9 years for a hoard

If you doubt that perseverance is a quality highly required for a good detectorist, just have a look on this testify:

“My name is Glenn Lister, i am 52 years old. I have been metal detecting on and off for 30 years and I have been a member of the North West Metal detecting club for 17 years. The club is based in Manchester, England. I am the Finds Recording Officer for my club which makes me responsible for recording some of our club finds alongside our local Portable Antiquities Scheme Finds Liaison Officer. I have been using the ‘XP Goldmaxx Power’ for approximately 6 years and would not consider using any other make of machine except ‘XP’. My finds rate on Hammered, Roman and Anglo Saxon coinage increased substantially once I started using the ‘Goldmaxx Power’.
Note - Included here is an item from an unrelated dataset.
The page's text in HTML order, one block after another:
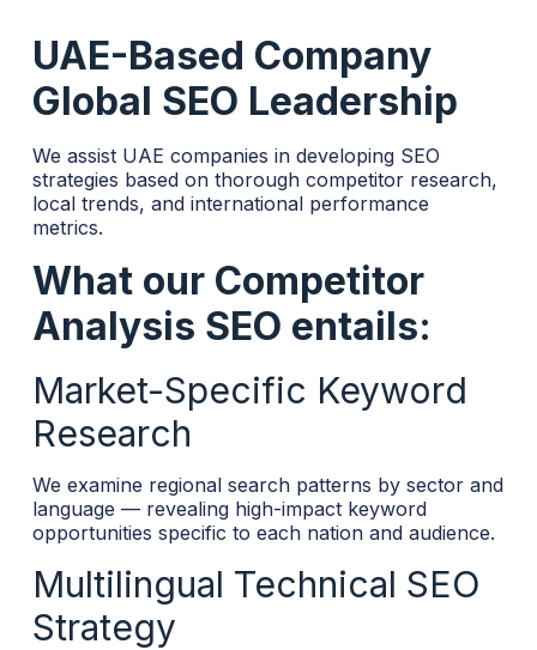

The Anglo -Saxon Gold finds are part of a Hoard discovered by myself and two of my North West Club mates who are Cyril Askew and Dennis O’Neil. I found the Arm Ring in September 2013 and it was the first signal.

I received on stepping onto the field! I was overjoyed to have found Ancient Gold again so quickly! Approximately 15 minutes later Cyril found his A- Type Bracteate in the area where the other Bracteates had been found previously.

The hoard has been uncovered over a period of 9 years from 2004 to 2013. I have personally found 2 x A-Type Gold Bracteates*, The Gold Arm ring or Bracelet and a Copper Alloy Arm Ring that had been gilded.

deux braceletsDennis found 2 x B-Type Bracteates and Cyril found 1 x A-Type Bracteates.


All the finds have been deliberately damaged before being deposited into the ground. This could possibly be a sign of Ritual activity connected to Burial or Cremation activities or there may be some other as yet unknown reason for the damage. An Archaeological Excavation of the findspot is planned for September 2014 which will hopefully bring to light more finds and maybe give a clearer explanation of why the hoard was concealed.

In the latest Treasure report received in respect to the Arm Ring and Cyrils Bracteates progressing through the UK Treasure Act process, Charlotte Behr of the University of Roehampton suggests; ” The combined weight of Circa 93 grams of Gold including the Pendants and the Gold Bracelet makes this find the heaviest Gold find in Anglo -Saxon England between the late Roman coin hoard from Patching, Sussex and the 7th Century coin hoards from Sutton Hoo (Suffolk) and Crondall (Hampshire) »! In addition to this the 2 x A – Type Bracteates found by myself are believed to be the Largest in diameter and the heaviest in weight to be found in Britain so far !

Roll on September 2014 when we will get the opportunity to detect this fantastic field again!”

XP team wishes you good luck for September, Guys. Waiting for hearing from you!

*A bracteate (from the Latin bractea, a thin piece of metal) is a flat, thin, single-sided gold medal worn as jewelry that was produced in Northern Europe predominantly during the Migration Period of the Germanic Iron Age (including the Vendel era in Sweden). The term is also used for thin discs, especially in gold, to be sewn onto clothing in the ancient world, as found for example in the ancient Persian Oxus Treasure, and also later silver coins produced in central Europe during the early Middle Ages (Wikipedia).